# Flirty pet names



## Greeklearner101

Γειά σας, I'm looking for examples of flirty (not romantic) pet names to call a guy, along the lines of κούκλε!


----------



## Konstantinos

It will be easier if you give some English examples to understand better what you are looking for.


----------



## Greeklearner101

Konstantinos said:


> It will be easier if you give some English examples to understand better what you are looking for.


Such as: handsome, hot stuff, stud, sexy, cutie, things like that


----------



## Paulfromitaly

Greeklearner101 said:


> handsome, hot stuff, stud, sexy, cutie


Are these pet names for you?


----------



## Konstantinos

So, these are some suggestions for pet names to call a Greek guy:

Bear in mind that on these aspects the μου (my, mine) is much more important than English.

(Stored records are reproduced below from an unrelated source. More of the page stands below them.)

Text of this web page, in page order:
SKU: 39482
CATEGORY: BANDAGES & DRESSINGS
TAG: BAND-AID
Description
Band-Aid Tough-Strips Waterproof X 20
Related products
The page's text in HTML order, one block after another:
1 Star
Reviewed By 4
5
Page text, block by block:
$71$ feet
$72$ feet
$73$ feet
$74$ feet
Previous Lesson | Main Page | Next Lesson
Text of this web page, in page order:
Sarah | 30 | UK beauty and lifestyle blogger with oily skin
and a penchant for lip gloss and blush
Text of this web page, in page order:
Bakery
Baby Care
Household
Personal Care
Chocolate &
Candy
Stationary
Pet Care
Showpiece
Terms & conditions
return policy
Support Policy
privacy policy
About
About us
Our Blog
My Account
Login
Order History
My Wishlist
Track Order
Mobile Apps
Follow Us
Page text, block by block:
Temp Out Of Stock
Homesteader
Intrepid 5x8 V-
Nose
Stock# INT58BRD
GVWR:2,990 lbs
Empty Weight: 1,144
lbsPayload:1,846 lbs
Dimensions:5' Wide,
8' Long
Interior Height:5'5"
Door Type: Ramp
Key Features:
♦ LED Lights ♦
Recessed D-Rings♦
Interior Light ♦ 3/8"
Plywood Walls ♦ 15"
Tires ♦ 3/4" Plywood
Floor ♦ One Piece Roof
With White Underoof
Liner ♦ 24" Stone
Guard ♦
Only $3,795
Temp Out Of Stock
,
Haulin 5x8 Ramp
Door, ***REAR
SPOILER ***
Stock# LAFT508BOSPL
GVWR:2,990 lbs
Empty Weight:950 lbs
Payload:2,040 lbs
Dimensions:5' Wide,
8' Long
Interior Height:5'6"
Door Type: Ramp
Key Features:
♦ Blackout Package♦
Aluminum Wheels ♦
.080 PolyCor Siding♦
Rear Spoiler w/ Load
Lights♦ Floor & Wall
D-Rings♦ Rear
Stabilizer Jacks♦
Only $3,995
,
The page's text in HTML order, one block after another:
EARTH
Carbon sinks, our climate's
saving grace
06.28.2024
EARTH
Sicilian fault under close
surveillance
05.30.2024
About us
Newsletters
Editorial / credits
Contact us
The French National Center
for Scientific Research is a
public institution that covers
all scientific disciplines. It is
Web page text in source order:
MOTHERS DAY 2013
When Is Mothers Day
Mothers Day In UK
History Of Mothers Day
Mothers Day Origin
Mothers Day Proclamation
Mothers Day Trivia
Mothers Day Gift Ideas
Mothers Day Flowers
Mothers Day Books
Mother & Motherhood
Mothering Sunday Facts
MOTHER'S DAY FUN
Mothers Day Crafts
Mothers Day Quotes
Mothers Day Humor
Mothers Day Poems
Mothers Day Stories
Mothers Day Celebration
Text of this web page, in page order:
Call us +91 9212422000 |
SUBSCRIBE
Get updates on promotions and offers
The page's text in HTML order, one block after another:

Όμορφέ μου. Γλυκέ μου. Πανέμορφέ μου. Ομορφούλη μου. Άντρακλά μου. Παιδαρά μου. Αρσενικέ μου.

Here the γλυκέ μου I think is much more popular than the English my sweet guy or my sweetie. It is very usual.

About his appearance:

Ψηλέ μου, γεροδεμένε μου, μελαγχρινέ μου, ξανθέ μου, γαλονομάτε μου or γαλανομάτη μου, γυμνασμένε μου.

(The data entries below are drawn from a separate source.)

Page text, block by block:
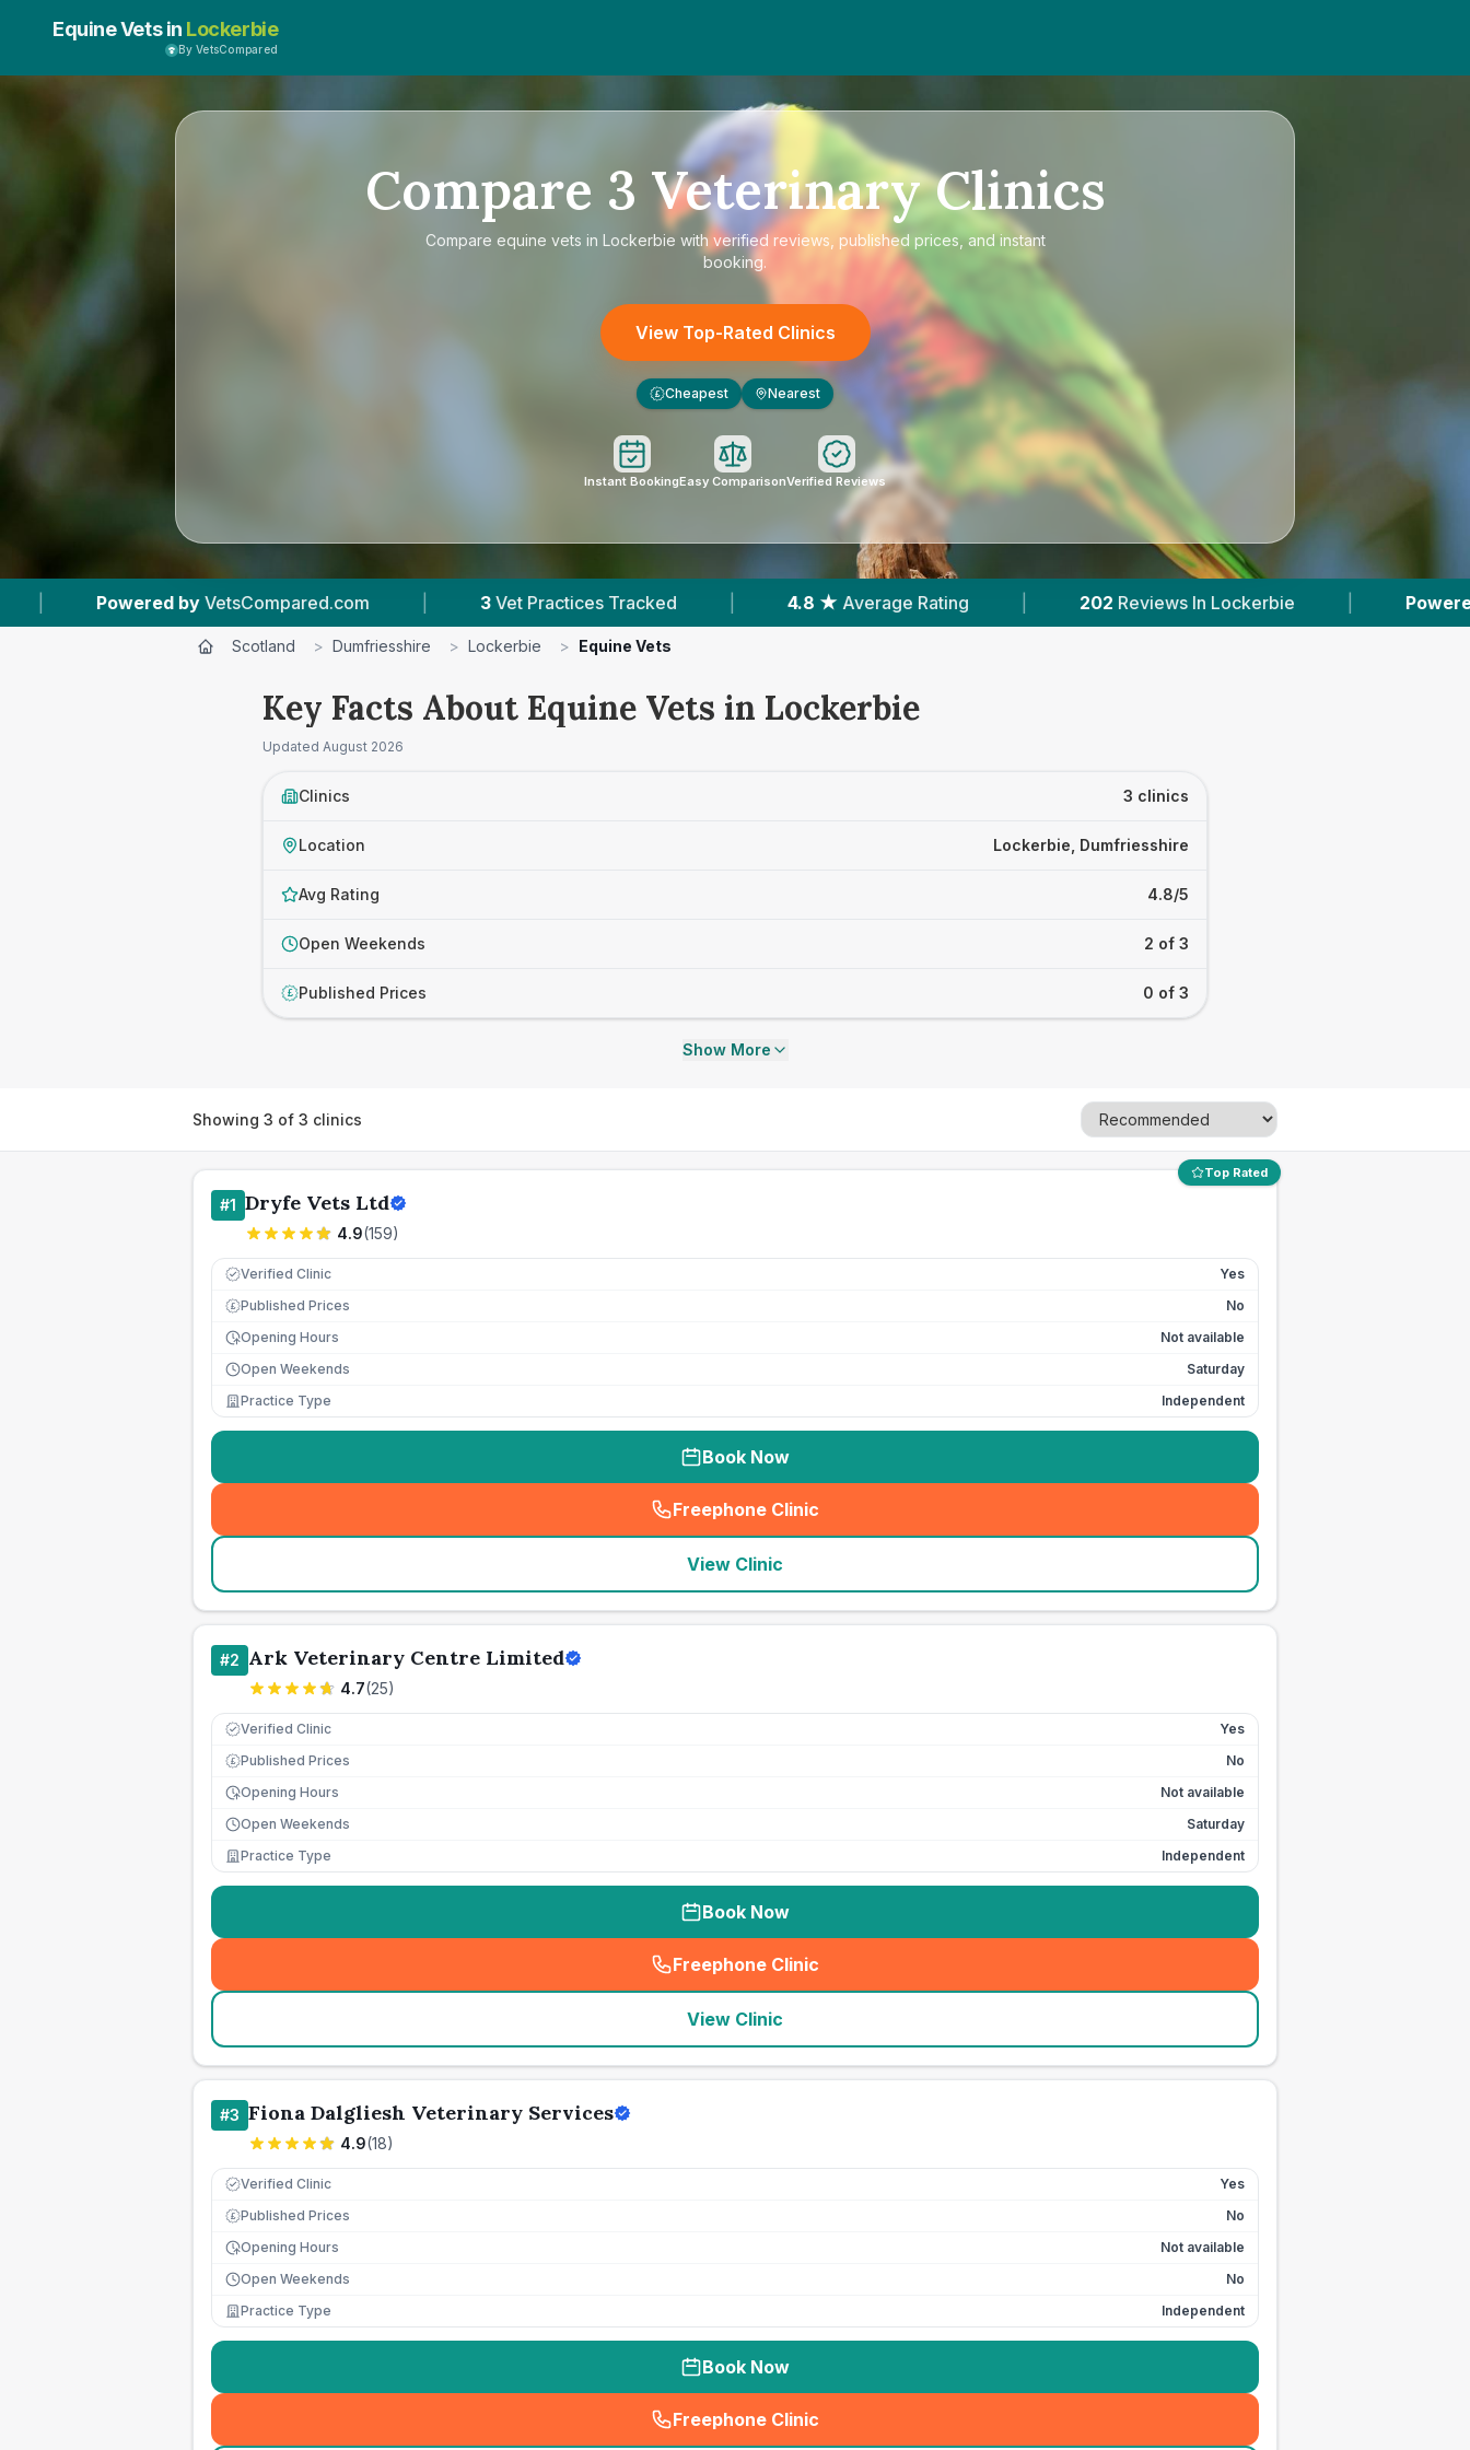
Equine Vets in Lockerbie
By VetsCompared
Compare 3 Veterinary Clinics
Compare equine vets in Lockerbie with verified reviews, published prices, and instant
booking.
View Top-Rated Clinics
£ Cheapest Nearest
Instant BookingEasy ComparisonVerified Reviews
VetsCompared.com | 3 Vet Practices Tracked | 4.8 ★ Average Rating | 202 Reviews In Lockerbie | Powered by
Scotland > Dumfriesshire > Lockerbie > Equine Vets
Key Facts About Equine Vets in Lockerbie
Updated August 2026
Clinics 3 clinics
Location Lockerbie, Dumfriesshire
Avg Rating 4.8/5
Open Weekends 2 of 3
£ Published Prices 0 of 3
Show More
Showing 3 of 3 clinics
Top Rated
#1 Dryfe Vets Ltd
4.9(159)
Verified Clinic Yes
£ Published Prices
No
Opening Hours
Not available
Open Weekends
Saturday
Practice Type
Independent
Book Now
Freephone Clinic
(seo_lab_card_freephone
View Clinic
#2 Ark Veterinary Centre Limited
4.7(25)
Verified Clinic Yes
£ Published Prices
No
Opening Hours
Not available
Open Weekends
Saturday
Practice Type
Independent
Book Now
Freephone Clinic
(seo_lab_card_freephone
View Clinic
#3 Fiona Dalgliesh Veterinary Services
4.9(18)
Verified Clinic Yes
£ Published Prices
No
Opening Hours
Not available
Open Weekends
No
Practice Type
Independent
Book Now
Freephone Clinic
(seo_lab_card_freephone

The following ones if you are close to have sex. (Vulgar language)

Σέξυ μου, καυλιάρη μου, μανάρι μου, γαμιά μου.

A combination of sex and romance:

Έρωτά μου, ερωτιάρη μου.


----------



## ioanell

Konstantinos said:


> Σέξυ μου, καυλιάρη μου, μανάρι μου, γαμιά μου.

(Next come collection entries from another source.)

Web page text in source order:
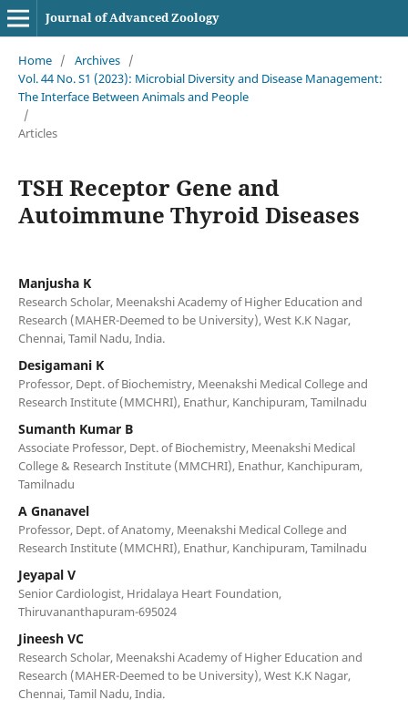
Journal of Advanced Zoology
Home / Archives /
Vol. 44 No. S1 (2023): Microbial Diversity and Disease Management:
The Interface Between Animals and People
/
Articles
TSH Receptor Gene and
Autoimmune Thyroid Diseases
Manjusha K
Research Scholar, Meenakshi Academy of Higher Education and
Research (MAHER-Deemed to be University), West K.K Nagar,
Chennai, Tamil Nadu, India.
Desigamani K
Professor, Dept. of Biochemistry, Meenakshi Medical College and
Research Institute (MMCHRI), Enathur, Kanchipuram, Tamilnadu
Sumanth Kumar B
Associate Professor, Dept. of Biochemistry, Meenakshi Medical
College & Research Institute (MMCHRI), Enathur, Kanchipuram,
Tamilnadu
A Gnanavel
Professor, Dept. of Anatomy, Meenakshi Medical College and
Research Institute (MMCHRI), Enathur, Kanchipuram, Tamilnadu
Jeyapal V
Senior Cardiologist, Hridalaya Heart Foundation,
Thiruvananthapuram-695024
Jineesh VC
Research Scholar, Meenakshi Academy of Higher Education and
Research (MAHER-Deemed to be University), West K.K Nagar,
Chennai, Tamil Nadu, India.
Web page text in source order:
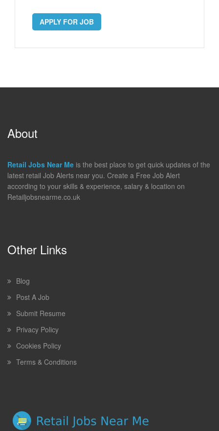
APPLY FOR JOB
About
Retail Jobs Near Me is the best place to get quick updates of the
latest retail Job Alerts near you. Create a Free Job Alert
according to your skills & experience, salary & location on
Retailjobsnearme.co.uk
Other Links
Blog
Post A Job
Submit Resume
Privacy Policy
Cookies Policy
Terms & Conditions
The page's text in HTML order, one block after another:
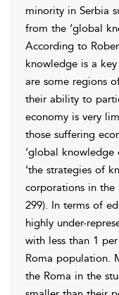
minority in Serbia
from the ‘global
According to
knowledge is a key
are some regions
their ability to
economy is very
those suffering
‘global knowledge
‘the strategies of
corporations in the
299). In terms of
highly under-
with less than 1
Roma population.
the Roma in the
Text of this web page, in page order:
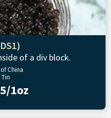
of a div block.
China
Tin
1oz
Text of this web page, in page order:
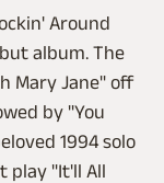
Around
album. The
Mary Jane" off
by "You
1994 solo
play "It'll All
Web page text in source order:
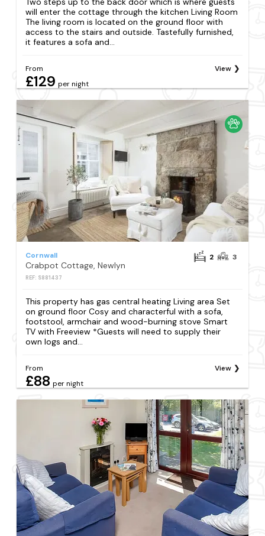
will enter the cottage through the kitchen Living Room
The living room is located on the ground floor with
access to the stairs and outside. Tastefully furnished,
it features a sofa and...
From
£129 per night
View
Cornwall
Crabpot Cottage, Newlyn
REF: S881437
2 3
This property has gas central heating Living area Set
on ground floor Cosy and characterful with a sofa,
footstool, armchair and wood-burning stove Smart
TV with Freeview *Guests will need to supply their
own logs and...
From
£88 per night
View

. Obviously, for some posters this is also one of the purposes of the forum, especially if they are planning to visit Greece in summer and live their dream.


----------



## Greeklearner101

Konstantinos said:


> So, these are some suggestions for pet names to call a Greek guy:
> 
> Bear in mind that on these aspects the μου (my, mine) is much more important than English.
> 
> Όμορφέ μου. Γλυκέ μου. Πανέμορφέ μου. Ομορφούλη μου. Άντρακλά μου. Παιδαρά μου. Αρσενικέ μου.
> 
> Here the γλυκέ μου I think is much more popular than the English my sweet guy or my sweetie. It is very usual.
> 
> About his appearance:
> 
> Ψηλέ μου, γεροδεμένε μου, μελαγχρινέ μου, ξανθέ μου, γαλονομάτε μου or γαλανομάτη μου, γυμνασμένε μου.
> 
> The following ones if you are close to have sex. (Vulgar language)
> 
> Σέξυ μου, καυλιάρη μου, μανάρι μου, γαμιά μου.
> 
> A combination of sex and romance:
> 
> Έρωτά μου, ε
> 
> 
> Konstantinos said:
> 
> 
> 
> So, these are some suggestions for pet names to call a Greek guy:
> 
> Bear in mind that on these aspects the μου (my, mine) is much more important than English.
> 
> Όμορφέ μου. Γλυκέ μου. Πανέμορφέ μου. Ομορφούλη μου. Άντρακλά μου. Παιδαρά μου. Αρσενικέ μου.
> 
> Here the γλυκέ μου I think is much more popular than the English my sweet guy or my sweetie. It is very usual.
> 
> About his appearance:
> 
> Ψηλέ μου, γεροδεμένε μου, μελαγχρινέ μου, ξανθέ μου, γαλονομάτε μου or γαλανομάτη μου, γυμνασμένε μου.
> 
> The following ones if you are close to have sex. (Vulgar language)
> 
> Σέξυ μου, καυλιάρη μου, μανάρι μου, γαμιά μου.
> 
> A combination of sex and romance:
> 
> Έρωτά μου, ερωτιάρη μου.
> 
> 
> 
> Ευχαριστώ! This is helpful, thank you!
Click to expand...




Paulfromitaly said:


> Are these pet names for you?


They can be used as pet names in the right context 😂


----------



## Apollodorus

Paulfromitaly said:


> Are these pet names for you?



I think they are for most people if you take "pet" in the sense of "favorite/loved person". 🙂



ioanell said:


> . Obviously, for some posters this is also one of the purposes of the forum, especially if they are planning to visit Greece in summer and live their dream.



I'm not planning to visit this summer, but would it be possible to have some examples of _female _"pet names", in case there is a change of plans? Thanks.


----------